Duran, Tugce; Bilgel, Murat S.; An, Yang; Kandala, Sri; Davatzikos, Christos A.; Landman, Bennett Allan; Erus, Guray; Moghekar, Abhay R.; Ferrucci, Luigi G.; Walker, Keenan A.; & Resnick, Susan M. (2026). An MRI-based macro- and microstructural neuroimaging-wide association study of subsequent cognitive impairment. Alzheimer’s and Dementia, 22(2), e71135. https://doi.org/10.1002/alz.71135
This study followed cognitively normal adults over time to determine which magnetic resonance imaging (MRI) biomarkers best predict future cognitive impairment. Researchers examined 154 different MRI-based measurements in 509 participants from the Baltimore Longitudinal Study of Aging who were age 50 or older and cognitively normal at the start of the study. Participants underwent repeated cognitive testing and 3 Tesla (3T) MRI scans, including T1- and T2-weighted imaging to assess brain structure and diffusion tensor imaging (DTI) to measure white matter microstructural integrity. The analyses accounted for factors such as age and other confounders and also examined differences by sex and amyloid beta (Aβ) status, a biological marker associated with Alzheimer’s disease.

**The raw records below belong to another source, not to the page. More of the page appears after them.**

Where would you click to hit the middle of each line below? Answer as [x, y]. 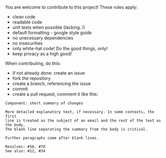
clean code [24, 17]
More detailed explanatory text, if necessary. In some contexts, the [80, 112]
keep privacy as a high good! [42, 54]
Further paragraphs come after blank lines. [52, 138]
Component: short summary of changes [44, 103]
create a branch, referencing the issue [51, 83]
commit [20, 89]
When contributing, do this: [33, 63]
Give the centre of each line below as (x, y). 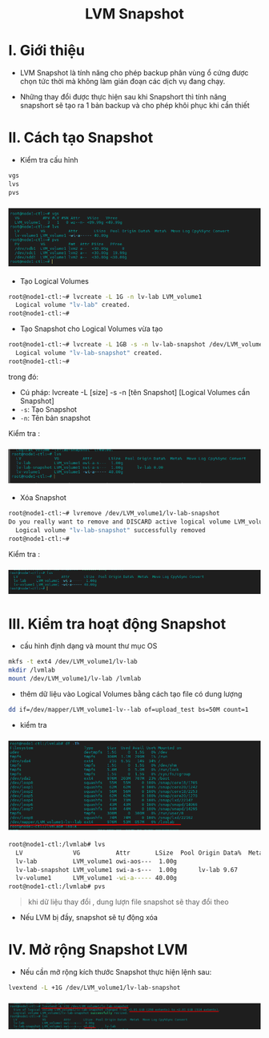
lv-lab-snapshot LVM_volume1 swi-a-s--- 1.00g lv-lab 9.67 (127, 870)
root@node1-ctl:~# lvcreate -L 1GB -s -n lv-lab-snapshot (107, 345)
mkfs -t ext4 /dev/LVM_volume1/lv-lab (73, 662)
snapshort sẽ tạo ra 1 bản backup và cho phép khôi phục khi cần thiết (134, 106)
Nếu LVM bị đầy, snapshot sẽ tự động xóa (89, 918)
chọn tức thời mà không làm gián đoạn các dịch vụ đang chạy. (122, 82)
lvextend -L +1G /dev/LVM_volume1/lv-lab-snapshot (94, 988)
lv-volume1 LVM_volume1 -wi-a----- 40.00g (96, 878)
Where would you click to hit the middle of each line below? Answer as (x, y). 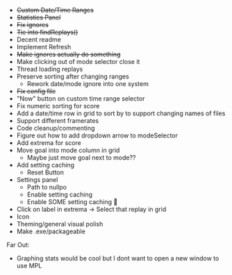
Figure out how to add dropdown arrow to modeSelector (97, 135)
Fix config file (36, 91)
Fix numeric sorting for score (58, 106)
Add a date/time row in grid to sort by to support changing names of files (121, 113)
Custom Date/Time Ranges (55, 10)
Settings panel (37, 180)
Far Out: (18, 245)
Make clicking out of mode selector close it (78, 61)
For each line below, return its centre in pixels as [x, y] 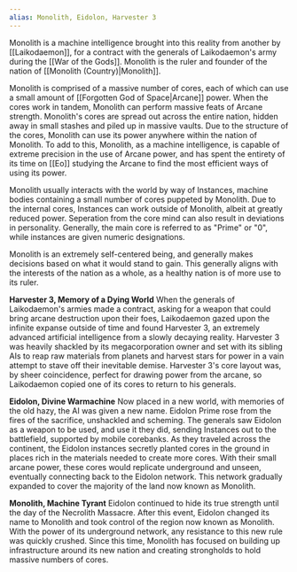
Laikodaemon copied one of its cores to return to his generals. [123, 384]
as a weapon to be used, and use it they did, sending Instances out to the [143, 429]
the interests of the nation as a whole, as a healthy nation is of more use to [145, 273]
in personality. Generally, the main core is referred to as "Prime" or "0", [139, 228]
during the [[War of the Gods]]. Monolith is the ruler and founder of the [138, 61]
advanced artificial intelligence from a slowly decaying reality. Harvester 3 [145, 336]
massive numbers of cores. [59, 560]
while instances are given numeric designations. [97, 236]

Over an average follow-up of 4.6 years, individuals who later developed cognitive impairment showed greater declines in white matter integrity compared to those who remained cognitively stable. These changes were especially pronounced in major white matter tracts, including the corpus callosum, cingulum bundle, and inferior fronto-occipital fasciculus, which are pathways that connect different brain regions. To a lesser extent, thinning and atrophy in the temporal lobe were also linked to later impairment. The associations between brain changes and future cognitive decline were stronger in men and in individuals who were amyloid-positive.

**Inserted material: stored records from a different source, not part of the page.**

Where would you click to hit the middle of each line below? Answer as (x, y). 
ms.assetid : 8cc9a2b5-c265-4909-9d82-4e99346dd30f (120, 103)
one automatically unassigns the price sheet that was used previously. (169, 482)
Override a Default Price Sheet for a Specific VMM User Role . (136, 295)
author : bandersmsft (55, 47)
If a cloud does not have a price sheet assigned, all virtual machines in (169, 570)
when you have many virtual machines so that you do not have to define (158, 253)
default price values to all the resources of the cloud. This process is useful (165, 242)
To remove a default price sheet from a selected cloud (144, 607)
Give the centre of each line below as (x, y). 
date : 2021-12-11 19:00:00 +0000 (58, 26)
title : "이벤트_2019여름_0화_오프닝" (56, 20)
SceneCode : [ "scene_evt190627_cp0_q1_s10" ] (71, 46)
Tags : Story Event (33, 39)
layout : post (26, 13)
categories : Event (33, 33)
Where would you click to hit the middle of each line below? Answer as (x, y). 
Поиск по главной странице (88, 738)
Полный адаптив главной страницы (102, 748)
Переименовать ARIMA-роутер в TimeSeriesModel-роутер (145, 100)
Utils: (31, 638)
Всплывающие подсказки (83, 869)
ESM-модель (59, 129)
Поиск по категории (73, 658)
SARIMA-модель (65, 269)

Overall, the findings suggest that early changes in white matter microstructure, as measured by DTI, are particularly sensitive indicators of future mild cognitive impairment (MCI) and dementia. Certain MRI metrics may therefore be especially useful for identifying risk in people who are still cognitively normal.
FIGURE 1
Study overview. Participants were selected from the BLSA neuroimaging substudy based on cognitively normal (CN) status and age 50 or older at baseline. The study data included longitudinal cognitive assessments, clinical diagnoses (Dx), 3T magnetic resonance imaging scans, and baseline plasma biomarkers related to Alzheimer’s disease and related dementias, specifically amyloid beta 42/40, collected between 2008 and 2019. The subsequently impaired (SI) group (also CN at baseline) included individuals who later developed mild cognitive impairment (MCI) or dementia or were “Impaired, not MCI/dementia.” Impairment onset dates ranged from 2012 to 2019 (≈1- to 9-year interval).